● Task brief:
Images stay out. Everything else in the records is repeated exactly.

● Exercise input:

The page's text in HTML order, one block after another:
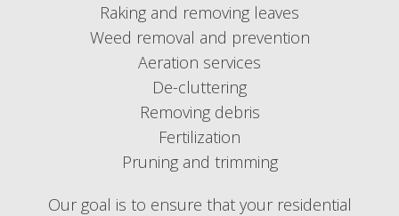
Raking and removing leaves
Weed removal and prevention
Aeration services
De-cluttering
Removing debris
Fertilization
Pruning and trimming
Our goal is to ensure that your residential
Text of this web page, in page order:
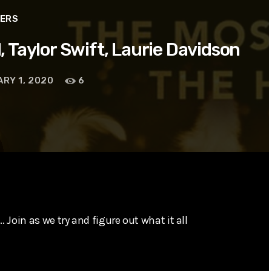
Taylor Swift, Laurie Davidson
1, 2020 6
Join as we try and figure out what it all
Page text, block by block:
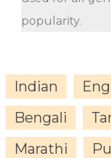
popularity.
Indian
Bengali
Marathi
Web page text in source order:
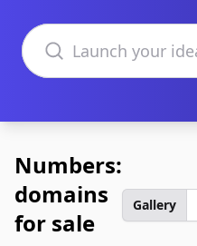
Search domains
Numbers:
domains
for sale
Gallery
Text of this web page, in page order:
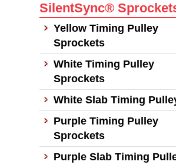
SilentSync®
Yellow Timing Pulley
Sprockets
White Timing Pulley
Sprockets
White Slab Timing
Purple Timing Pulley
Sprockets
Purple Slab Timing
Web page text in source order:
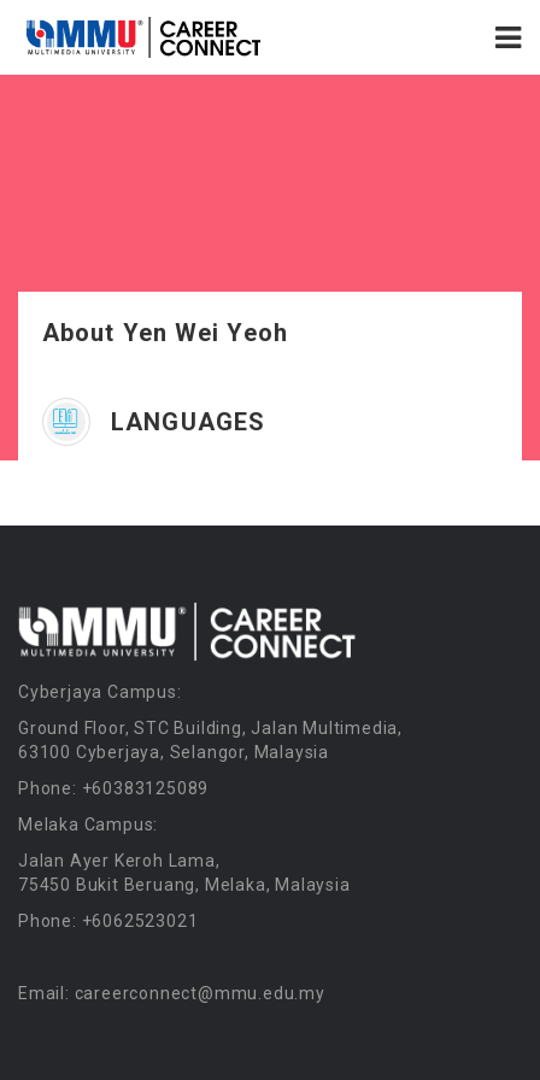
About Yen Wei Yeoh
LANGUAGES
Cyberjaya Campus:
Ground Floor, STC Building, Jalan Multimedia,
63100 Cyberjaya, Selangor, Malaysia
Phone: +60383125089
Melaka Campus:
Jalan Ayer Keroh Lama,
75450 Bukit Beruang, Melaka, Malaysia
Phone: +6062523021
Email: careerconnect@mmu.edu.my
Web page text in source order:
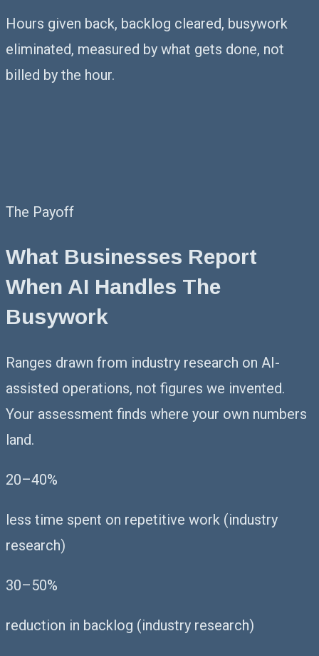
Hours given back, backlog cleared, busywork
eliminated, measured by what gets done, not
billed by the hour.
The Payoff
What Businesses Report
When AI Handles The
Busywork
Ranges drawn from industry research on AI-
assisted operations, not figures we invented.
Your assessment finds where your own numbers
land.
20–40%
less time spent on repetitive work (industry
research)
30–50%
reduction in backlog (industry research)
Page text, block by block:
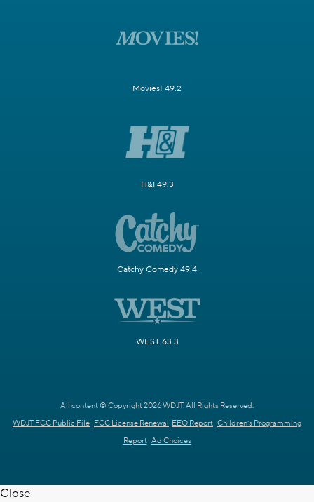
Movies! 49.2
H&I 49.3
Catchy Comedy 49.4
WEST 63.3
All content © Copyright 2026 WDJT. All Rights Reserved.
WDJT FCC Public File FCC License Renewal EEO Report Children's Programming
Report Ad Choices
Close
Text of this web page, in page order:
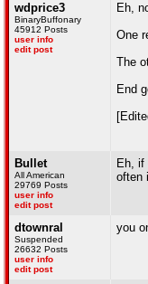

● Task solution:
The page's text in HTML order, one block after another:
Raking and removing leaves
Weed removal and prevention
Aeration services
De-cluttering
Removing debris
Fertilization
Pruning and trimming
Our goal is to ensure that your residential
Text of this web page, in page order:
Taylor Swift, Laurie Davidson
1, 2020 6
Join as we try and figure out what it all
Page text, block by block:
popularity.
Indian
Bengali
Marathi
Web page text in source order:
Search domains
Numbers:
domains
for sale
Gallery
Text of this web page, in page order:
SilentSync®
Yellow Timing Pulley
Sprockets
White Timing Pulley
Sprockets
White Slab Timing
Purple Timing Pulley
Sprockets
Purple Slab Timing
Web page text in source order:
About Yen Wei Yeoh
LANGUAGES
Cyberjaya Campus:
Ground Floor, STC Building, Jalan Multimedia,
63100 Cyberjaya, Selangor, Malaysia
Phone: +60383125089
Melaka Campus:
Jalan Ayer Keroh Lama,
75450 Bukit Beruang, Melaka, Malaysia
Phone: +6062523021
Email: careerconnect@mmu.edu.my
Web page text in source order:
Hours given back, backlog cleared, busywork
eliminated, measured by what gets done, not
billed by the hour.
The Payoff
What Businesses Report
When AI Handles The
Busywork
Ranges drawn from industry research on AI-
assisted operations, not figures we invented.
Your assessment finds where your own numbers
land.
20–40%
less time spent on repetitive work (industry
research)
30–50%
reduction in backlog (industry research)
Page text, block by block:
Movies! 49.2
H&I 49.3
Catchy Comedy 49.4
WEST 63.3
All content © Copyright 2026 WDJT. All Rights Reserved.
WDJT FCC Public File FCC License Renewal EEO Report Children's Programming
Report Ad Choices
Close
Text of this web page, in page order:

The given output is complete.